ESRとはEquivalent Series Resistance(等価直列抵抗)のこと。実物としての電解コンデンサはキャパシタンス(容量)以外に、どうしても電極、電解液、誘電体などの抵抗成分を含む。とくに、電解コンデンサの寿命を数千時間しかメーカーが保証しない製品がほとんど。24時間運用するサーバでは、電解コンデンサの搭載は好ましくない。1年間の運営だけで8760時間にのぼるから。

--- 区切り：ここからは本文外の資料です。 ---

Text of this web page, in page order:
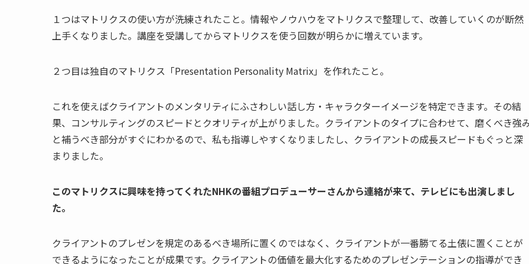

温度が10度下がれば、電解コンデンサの寿命は倍に伸びるとかいわれるが、メーカーはそう保証して出荷したわけではない。電解コンデンサの寿命が短い理由は電解液が時間とともに蒸散して劣化し、抵抗成分(すなわちESR)が増大するといわれている。

したがって、理想的なコンデンサはESR値はゼロだが、現実の電解コンデンサはESR値はゼロではない。また、コンデンサが不良になるとESRが高くなることが多く、ESRが高いコンデンサを含む電子回路は、動作が不安定になったり、異常発振や誤動作などを起こしたりすることが多い。さらに、電解コンデンサにリプル電流が流れるとESRで損失が発生し、異常発熱によってコンデンサの劣化が早まる。

以上の理由で、ESR値の小さい電解コンデンサがユーザに求められるわけだ。そこで、手持ちの電解コンデンサのESR値を実測してみた。せっかくLCRメータ Agilent U1733CにUSBケーブルをつけたので、PCからの測定が手軽にできるから。

測定条件は以下の通り。

室温は20℃前後、湿度は60%前後。数時間に渡る長時間の測定なので、室温や湿度がその間変化しており、前後という表現をここで使っている。

LCRメータにリチウムイオン充電池3本(実測12V前後)による外部電源を供給し、USBケーブルでPCに接続。電解コンデンサの極性をよく確認して、LCRメータのプラスマイナス側にそれぞれつなぐ。

PCから100Hzでのコンデンサ容量Cの測定を指示する。Cの測定はシリアル式で行ったが、22000uFだけは容量が大きいか、シリアル式では測定不能だった。そのかわりにパラレル式に切り替えて測定した。

ついでに、ESR値を100Hz, 120Hz, 1kHz, 10kHz, 100kHzの各周波数で測定。ただし、数分間経っても表示が安定しないものは複数あり、その際適当なタイミングで打ち切った。

PCで記録した測定値をExcelに移動し、記事最後のPDFファイルに仕上げた。つまり、手書き等の転記によるESR値の記録ミスは今回の測定ではありえないと考えてよい。

ただし、コンデンサごとにESR値は異なる。製造時期によっても値が違うので、あくまでも測定値は目安と考える。

しかし、測定して感じたのは日本ケミコン産のESR値の悪さ。手持ちは20年も昔のものかもしれないが、自分としては日本ケミコン産はこれから避けることにする。

MUSEやFine Gold等、いわゆる音楽用高級コンデンサもESR値はそれほど良くない。電子パーツとしてコンデンサを考える場合、ひとの噂を当てに、高級品だから音質がよいという迷信はいかがなものかと思うようになった。